Which closed orientable $4$-dimensional manifolds cannot be embedded in $6$-space?
This is true if and only if $X^4$ is spin and its signature vanishes. This is on p. 345 in Gompf/Stipsicz (4-manifolds and Kirby calculus), who cite Ruberman: Imbedding four-manifold and slicing links, 1982.
EDIT Of course I mean that $X^4$ CAN be embedded in 6-dimensional space iff the conditions are met.
$\mathbb{CP}^2$ does not even immerse in $\mathbb{R}^6$. Proof: If such an immersion exists, then the normal Euler class has the property, that its square is the normal Pontrjagin class, and that is $-3$ times the signature (when evaluated on the fundamental homology class). But in $H^2(\mathbb{CP}^2)$ there is no such a class $x$, for which $x^2$ evaluated on the fundamental class is $-3$. QED.
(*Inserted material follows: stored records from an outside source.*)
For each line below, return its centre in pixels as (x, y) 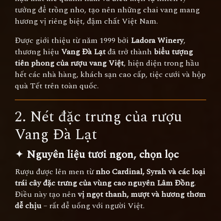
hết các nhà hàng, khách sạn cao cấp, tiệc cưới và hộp (110, 74)
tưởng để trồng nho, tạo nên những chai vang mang (107, 10)
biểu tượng (173, 52)
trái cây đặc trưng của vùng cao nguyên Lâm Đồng (105, 183)
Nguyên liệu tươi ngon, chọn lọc (103, 155)
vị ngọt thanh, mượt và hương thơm (142, 194)
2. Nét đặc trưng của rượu (98, 117)
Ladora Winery (157, 40)
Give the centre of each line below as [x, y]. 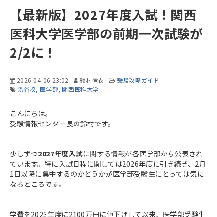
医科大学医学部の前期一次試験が [106, 33]
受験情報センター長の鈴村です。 [62, 123]
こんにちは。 [31, 113]
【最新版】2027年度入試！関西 [103, 14]
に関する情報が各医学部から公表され [143, 153]
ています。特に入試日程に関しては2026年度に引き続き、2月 [108, 163]
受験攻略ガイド [138, 80]
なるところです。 [38, 184]
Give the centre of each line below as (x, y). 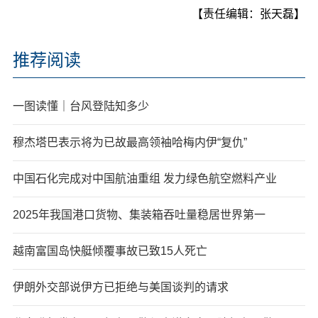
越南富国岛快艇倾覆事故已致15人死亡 (110, 251)
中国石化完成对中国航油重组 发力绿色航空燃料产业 (144, 178)
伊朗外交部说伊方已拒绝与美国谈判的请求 (120, 287)
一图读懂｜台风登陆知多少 (81, 106)
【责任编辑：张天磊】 (249, 13)
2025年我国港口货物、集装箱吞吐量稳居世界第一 (139, 214)
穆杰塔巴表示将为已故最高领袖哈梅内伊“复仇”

Moreover the following theorem is true (It is essentially due to Hughs) Theorem: In the 4-dimensional oriented cobordism group $\Omega_4 \cong \mathbb{Z}$ precisely the even elements contain a manifold that admits an immersion into $\mathbb{R}^6$.
About embeddings: The conditions (the manifold must be spin and have zero signature) are clearly necessary: An embedded manifold in a Euclidean space has zero normal Euler class. Hence in the present case both $p_1$ and $w_2$ are zero. The opposite is non-trivial, it is the content of Ruberman's paper mentioned above.
$\mathbb{C}P^2$ does not embed in $\mathbb{R}^6$. See
Feder, S.; Segal, D. M. Immersions and embeddings of projective spaces, Proc. Amer. Math. Soc. 35 (1972), 590–592.